Sans surprise, la hausse des droits de douane pouvant aller jusqu’à 20% sur les produits européens ont été au coeur des discussions. En premier lieu pour savoir quelle pouvait être la réponse française la plus adaptée.
« La réaction sera une réaction à la fois française et également européenne. Il faut éviter dans ce genre de situation d’aggraver le mal par des répliques peut être un peu trop rapides. Il faut qu’elles soient pensées intelligemment pour que l’on puisse être en mesure de montrer que l’Europe est forte et qu’elle entend privilégier avant tout le retour d’une forme de dialogue avec les partenaires extérieurs », souligne Franck Leroy, le président de la Région Grand Est.
« Nous considérons ces attaques commerciales complètement infondées, injustifiées, brutales et sur lesquelles il va falloir nous positionner de façon européenne, parce que la politique commerciale est une compétence exclusive européenne », poursuit Laurent Saint-Martin. Le fait que la première puissance mondiale remette totalement en cause les règles du commerce international et rende quasiment caduque la notion de libre échange qu’elle avait elle-même glorifié au cours du siècle qui vient de s’écouler impose en effet un questionnement des acteurs politiques et économiques quant au positionnement commun à adopter face à cette situation inédite.
« Le premier pays victime de cette guerre commerciale ne sera pas la France, mais les Etats-Unis », précise le ministre dont l’objectif reste avant tout « la désescalade et la baisse des droits de douane ». Ce qui n’empêche pas la France d’agir : « Notre combat, c’est que la guerre commerciale s’arrête puisque ce n’est en aucun cas une mesure susceptible d’améliorer notre croissance, nos emplois et le développement de nos filières. Mais dans ce contexte là, il faut savoir riposter aussi, pour pouvoir créer un rapport de force avec les Etats-Unis ».
Un rapport de force que le ministre souhaite établir sur la base des idées des représentants des différentes filières, qu’il encourage à diversifier leurs débouchés commerciaux et à anticiper des possibilités d’exportation. « Il faut qu’on utilise la séquence pour se réveiller aussi en termes de compétitivité et de synchronisation de l’agenda industriel et commercial en Europe.
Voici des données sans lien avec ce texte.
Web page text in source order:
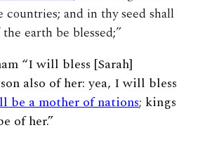
countries; and in thy seed shall
earth be blessed;”
“I will bless [Sarah]
also of her: yea, I will bless
be a mother of nations; kings
of her.”
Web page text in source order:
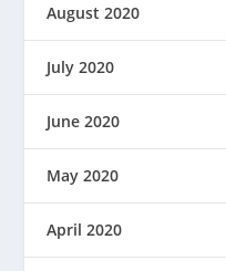
August 2020
July 2020
June 2020
May 2020
April 2020
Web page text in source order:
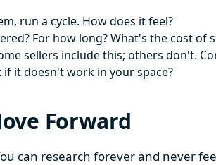
run a cycle. How does it feel?
For how long? What's the cost of
sellers include this; others don't.
if it doesn't work in your space?
Forward
can research forever and never
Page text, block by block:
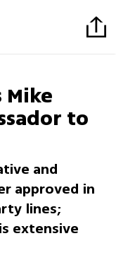
Mike
to
and
approved in
lines;
extensive
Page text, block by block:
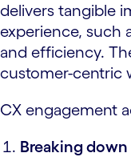
delivers tangible
experience, such
and efficiency.
customer-centric
CX engagement
Breaking down
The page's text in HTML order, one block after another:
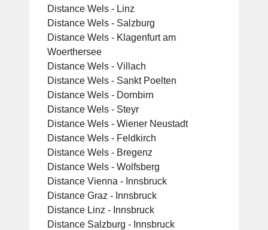
Distance Wels - Linz
Distance Wels - Salzburg
Distance Wels - Klagenfurt am
Woerthersee
Distance Wels - Villach
Distance Wels - Sankt Poelten
Distance Wels - Dornbirn
Distance Wels - Steyr
Distance Wels - Wiener Neustadt
Distance Wels - Feldkirch
Distance Wels - Bregenz
Distance Wels - Wolfsberg
Distance Vienna - Innsbruck
Distance Graz - Innsbruck
Distance Linz - Innsbruck
Distance Salzburg - Innsbruck
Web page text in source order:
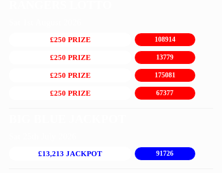
£250 PRIZE 108914
£250 PRIZE 13779
£250 PRIZE 175081
£250 PRIZE 67377
£13,213 JACKPOT 91726
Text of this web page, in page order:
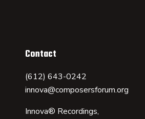
Contact
(612) 643-0242
innova@composersforum.org
Innova® Recordings,
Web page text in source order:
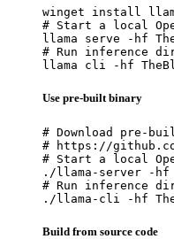
winget install
# Start a local
llama serve -hf
# Run inference
llama cli -hf
Use pre-built binary
# Download pre-
# https://
# Start a local
./llama-server -hf
# Run inference
./llama-cli -hf
Build from source code
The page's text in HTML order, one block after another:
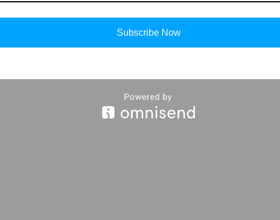
Our Contacts
Privacy Policy
Subscribe Now
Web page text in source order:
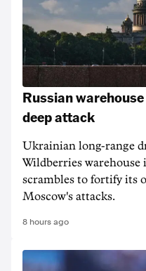
Russian
deep attack
Ukrainian long-range
Wildberries warehouse
scrambles to fortify its
Moscow's attacks.
8 hours ago
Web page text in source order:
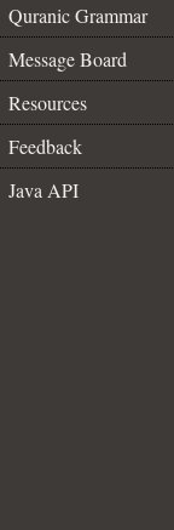
Quranic Grammar
Message Board
Resources
Feedback
Java API
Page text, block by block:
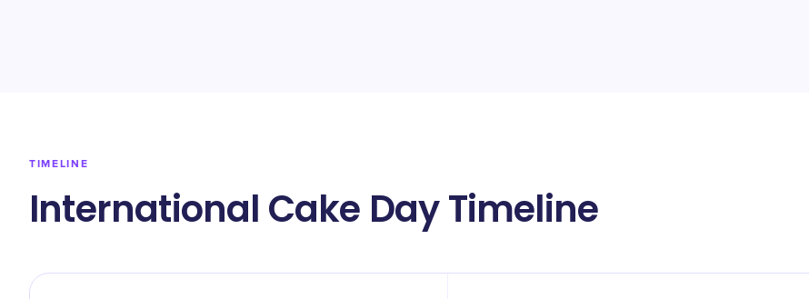
TIMELINE
International Cake Day Timeline
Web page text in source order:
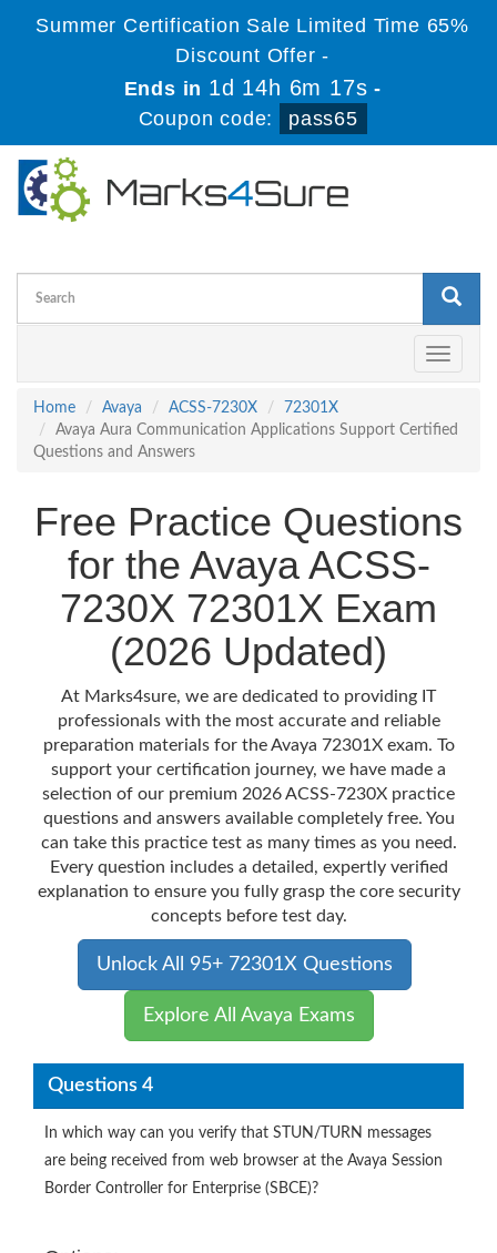
Summer Certification Sale Limited Time 65%
Discount Offer -
Ends in 1d 14h 6m 16s -
Coupon code:
pass65
Toggle
Home
Avaya ACSS-7230X
72301X
Avaya Aura Communication Applications Support Certified
Questions and Answers
Free Practice Questions
for the Avaya ACSS-
7230X 72301X Exam
(2026 Updated)
At Marks4sure, we are dedicated to providing IT
professionals with the most accurate and reliable
preparation materials for the Avaya 72301X exam. To
support your certification journey, we have made a
selection of our premium 2026 ACSS-7230X practice
questions and answers available completely free. You
can take this practice test as many times as you need.
Every question includes a detailed, expertly verified
explanation to ensure you fully grasp the core security
concepts before test day.
Unlock All 95+ 72301X Questions
Explore All Avaya Exams
Questions 4
In which way can you verify that STUN/TURN messages
are being received from web browser at the Avaya Session
Border Controller for Enterprise (SBCE)?
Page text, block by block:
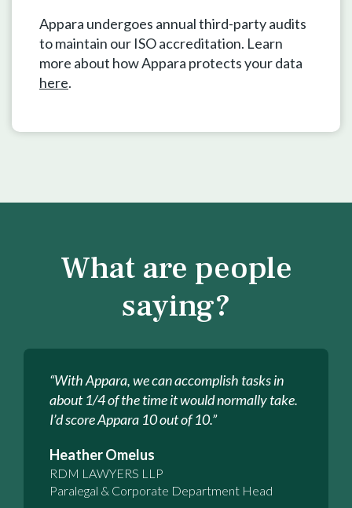
Appara undergoes annual third-party audits
to maintain our ISO accreditation. Learn
more about how Appara protects your data
here.
What are people
saying?
“With Appara, we can accomplish tasks in
about 1/4 of the time it would normally take.
I’d score Appara 10 out of 10.”
Heather Omelus
RDM LAWYERS LLP
Paralegal & Corporate Department Head
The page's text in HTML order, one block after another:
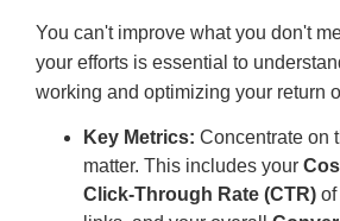
You can't improve what you don't
your efforts is essential to
working and optimizing your return
Key Metrics: Concentrate on
matter. This includes your
Click-Through Rate (CTR) of
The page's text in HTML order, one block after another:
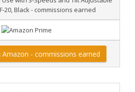
20, Black - commissions earned
- commissions earned
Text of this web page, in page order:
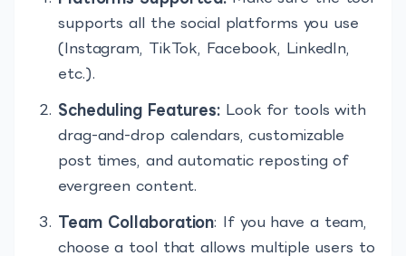
supports all the social platforms you use
(Instagram, TikTok, Facebook, LinkedIn,
etc.).
Scheduling Features: Look for tools with
drag-and-drop calendars, customizable
post times, and automatic reposting of
evergreen content.
Team Collaboration: If you have a team,
choose a tool that allows multiple users to
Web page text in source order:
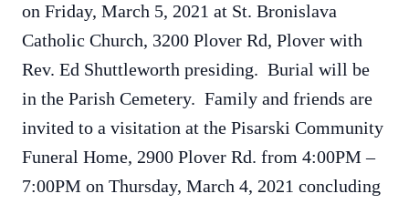
on Friday, March 5, 2021 at St. Bronislava
Catholic Church, 3200 Plover Rd, Plover with
Rev. Ed Shuttleworth presiding. Burial will be
in the Parish Cemetery. Family and friends are
invited to a visitation at the Pisarski Community
Funeral Home, 2900 Plover Rd. from 4:00PM –
7:00PM on Thursday, March 4, 2021 concluding
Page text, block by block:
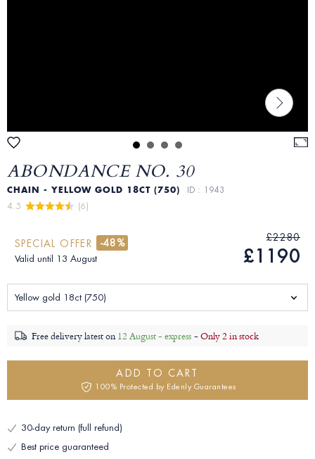
ABONDANCE NO. 30
CHAIN - YELLOW GOLD 18CT (750) ID : 1943
4.5
(6)
SPECIAL OFFER -48%
Valid until 13 August
£2280
£1190
Yellow gold 18ct (750)
Free delivery latest on12 August - express -Only 2 in stock
ADD TO CART
100% Protected by Edenly Guarantees
30-day return (full refund)
Best price guaranteed

Je crois que vous serez nombreux à me rejoindre sur la nécessité d’utiliser ce moment extrêmement critique pour le commerce mondial, pour que l’Europe et la France ne soient pas plus régulateurs que les autres et surtout, ne soient plus un continent dans lequel on pense à réguler avant de produire et avant d’innover », avance le ministre.
Du temps long à l’export

Parmi les idées avancées par ces derniers, tous se rejoignent sur la nécessité de ne pas provoquer davantage l’administration américaine et d’instaurer un dialogue gagnant-gagnant avec les Etats-Unis. Les Champenois ont ouvert quelques pistes de réflexion et d’action : continuer à négocier des accords de libre échange avec d’autres pays, des accords sectoriels, ratifier les accords déjà négociés (Mercosur ou Ceta), sortir les vins et spiritueux (dont le whisky et le bourbon américain) des mesures de rétorsion, des aides à l’investissement pour accompagner les petites structures à l’export, un guichet unique des accises sur l’Europe, la protection renforcée de l’appellation Champagne, la simplification administrative, la fin de la stigmatisation des vins sur le marché français…
Ils ont aussi rappelé au ministre que les marchés à l’export s’ouvrent et se développent sur un temps long : « Sur les 40 dernières années, le top 8 des marchés n’a pas changé. Ça prend énormément de temps de développer un marché », souligne Manuel Reman, président du Champagne Krug et président de MHCS, qui regroupe les Maisons de Champagne du groupe LVMH, présentes à 90% à l’export, dont la moitié aux Etats-Unis, au Japon et au Royaume-Uni. « Depuis 10 ans il y a une montée des barrières à la fois tarifaires et non-tarifaires sur tous les marchés. Ça devient presque impossible d’exporter au Brésil, par exemple, où les normes sont différentes », poursuit Manuel Reman, qui évoque les difficultés rencontrées dans des pays pourtant prometteurs comme la Thaïlande ou l’Inde par exemple, qui applique 150% de taxes sur le champagne.

Un avis partagé par François-Xavier Morizot, Directeur des Maisons de Champagne Mumm et Perrier-Jouët, qui se veut optimiste, voyant dans cette séquence mondiale une opportunité de se diriger vers d’autres partenaires, avec le soutien du ministre. « Défricher des marchés c’est extrêmement difficile, c’est extrêmement coûteux, mais on peut le faire et c’est vraiment le moment de le faire. Nous comptons sur vous pour aller chercher des discussions avec des pays, peut être des accords réciproques avec certains pays sur des notions qui ne sont pas uniquement de tarifications, mais aussi des barrières immatérielles. On peut aller plus vite, plus fort pour poursuivre notre rêve à l’international ».
Un rêve à l’international qui passe aussi par une gestion rigoureuse des stocks, avec près d’un milliard de bouteilles présentes dans les caves champenoises et pour lesquelles les Champenois aimeraient voir les taux d’intérêts de la BCE baisser un peu plus vite. Reste à savoir si ce volet financier de la résolution de la crise sera pris en compte.